The DAI stablecoin recently experienced a massive surge in its marketcap. Based on the underlying mint and burn mechanism, the surge indicated that the stablecoin has been hit with a strong demand wave.


Read Maker’s [MKR] price prediction 2023-24


Assessing the demand for DAI

To put things into perspective, DAI had a $4.44 billion marketcap as of 5 August. The marketcap figure soared to $5.1 billion 5 days later. This meant that DAI’s marketcap grew by roughly $750 million in just a few days.

The same stablecoin had previously been experiencing liquidity outflows in the last three months.

Source: Glassnode

So, what is the reason behind these observations? The sudden marketcap pivot means DAI’s supply experienced exponential growth in the last five days. An incentive to mint DAI is the likely reason for its soaring supply.

According to recent reports, MakerDAO’s DAI savings rate (DSR) recently pushed up to 8%.


We have to look at some of the mechanics that underpin the MakerDAO ecosystem to understand how the DSR was influencing DAI supply. An overcollateralized mint and burn system powers the mechanism.

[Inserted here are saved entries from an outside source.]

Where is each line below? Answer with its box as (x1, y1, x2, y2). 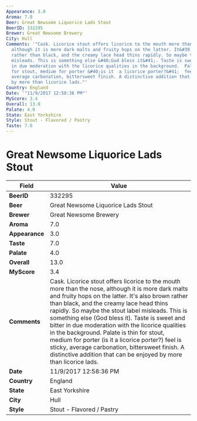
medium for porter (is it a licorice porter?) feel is (49, 336, 182, 344)
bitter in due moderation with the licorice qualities (49, 321, 186, 329)
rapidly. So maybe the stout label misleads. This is (49, 306, 188, 314)
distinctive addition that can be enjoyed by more (49, 350, 182, 358)
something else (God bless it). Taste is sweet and (49, 314, 185, 322)
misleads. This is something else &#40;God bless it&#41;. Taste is (11, 57, 182, 63)
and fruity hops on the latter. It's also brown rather (49, 292, 188, 300)
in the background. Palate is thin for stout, (49, 328, 165, 337)
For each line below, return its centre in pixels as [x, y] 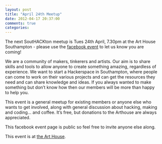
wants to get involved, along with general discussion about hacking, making [81, 107]
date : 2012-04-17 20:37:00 [32, 19]
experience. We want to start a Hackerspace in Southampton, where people [81, 72]
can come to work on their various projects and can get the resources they [80, 77]
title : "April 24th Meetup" [34, 14]
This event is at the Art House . [35, 137]
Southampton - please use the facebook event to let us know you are [74, 47]
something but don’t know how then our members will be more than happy [80, 87]
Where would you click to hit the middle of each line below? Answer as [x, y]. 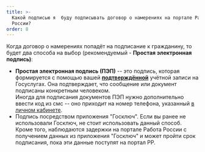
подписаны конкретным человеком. [63, 91]
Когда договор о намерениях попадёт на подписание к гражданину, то [99, 46]
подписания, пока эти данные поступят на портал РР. [85, 143]
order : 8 [17, 29]
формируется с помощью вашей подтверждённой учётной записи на [107, 78]
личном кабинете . [39, 110]
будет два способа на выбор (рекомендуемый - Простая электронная [99, 53]
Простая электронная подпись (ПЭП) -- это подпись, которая [97, 71]
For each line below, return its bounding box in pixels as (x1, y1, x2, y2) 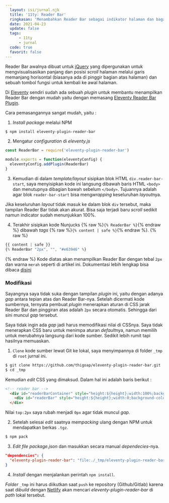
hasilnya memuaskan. (5, 338, 50, 344)
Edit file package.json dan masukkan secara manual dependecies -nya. (12, 444, 159, 450)
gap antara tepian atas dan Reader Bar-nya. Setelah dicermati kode (5, 296, 145, 302)
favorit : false (10, 49, 42, 54)
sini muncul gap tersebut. (5, 312, 58, 318)
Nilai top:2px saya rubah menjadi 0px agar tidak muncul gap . (5, 409, 130, 415)
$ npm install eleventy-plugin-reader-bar (5, 129, 96, 134)
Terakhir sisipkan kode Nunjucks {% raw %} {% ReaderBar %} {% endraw (12, 222, 161, 228)
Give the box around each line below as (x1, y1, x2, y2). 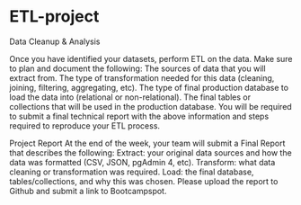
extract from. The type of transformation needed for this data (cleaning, (9, 72, 275, 83)
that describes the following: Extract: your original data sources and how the (9, 147, 292, 158)
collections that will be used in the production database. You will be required (9, 101, 292, 111)
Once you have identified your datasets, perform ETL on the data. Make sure (9, 53, 293, 64)
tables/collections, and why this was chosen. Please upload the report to (9, 175, 279, 186)
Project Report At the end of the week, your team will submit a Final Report (9, 138, 286, 148)
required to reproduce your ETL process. (9, 120, 160, 131)
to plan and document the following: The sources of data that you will (9, 63, 267, 74)
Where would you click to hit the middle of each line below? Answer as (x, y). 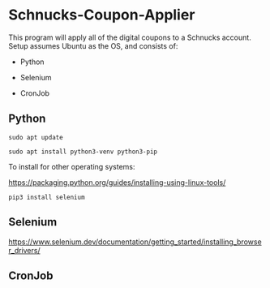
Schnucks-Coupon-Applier (102, 15)
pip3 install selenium (47, 197)
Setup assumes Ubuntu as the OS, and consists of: (93, 45)
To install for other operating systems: (72, 166)
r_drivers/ (24, 250)
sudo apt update (36, 137)
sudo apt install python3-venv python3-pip (83, 152)
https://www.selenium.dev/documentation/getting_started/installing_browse (135, 242)
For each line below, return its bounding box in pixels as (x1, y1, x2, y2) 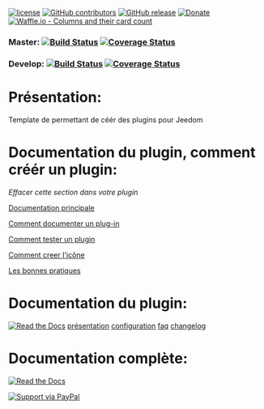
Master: (8, 36, 40, 48)
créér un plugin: (8, 160, 117, 178)
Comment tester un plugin (8, 234, 96, 244)
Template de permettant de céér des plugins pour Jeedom (8, 114, 204, 125)
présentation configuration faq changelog (67, 321, 207, 330)
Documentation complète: (8, 349, 188, 368)
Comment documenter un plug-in (8, 219, 120, 228)
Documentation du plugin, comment (8, 143, 257, 161)

Users can deposit the accepted cryptocurrencies as collateral, which is then used to mint DAI. This minted DAI, therefore, acts as a loan issued against the deposited cryptocurrency.

The incentive behind this is that DAI holders get to earn passive income paid out from stability fees collected from collateralized debt positions (CDPs). An 8% DSR represents a healthy return hence a strong incentive to mint more DAI. But does this translate to more on-chain activity?

DAI’s on-chain metrics confirmed that the surge in DAI supply does not necessarily suggest a surge in DAI-related transactions. For example, active addresses and transfer rates have been on an overall downward trajectory since the start of August.

Source: Glassnode

On the other hand, MakerDAO announced recently that the Spark protocol has been experiencing explosive growth. More importantly, over 198 million DAI was borrowed on the protocol since its launch in May.

Is MKR benefiting from DAI’s soaring supply?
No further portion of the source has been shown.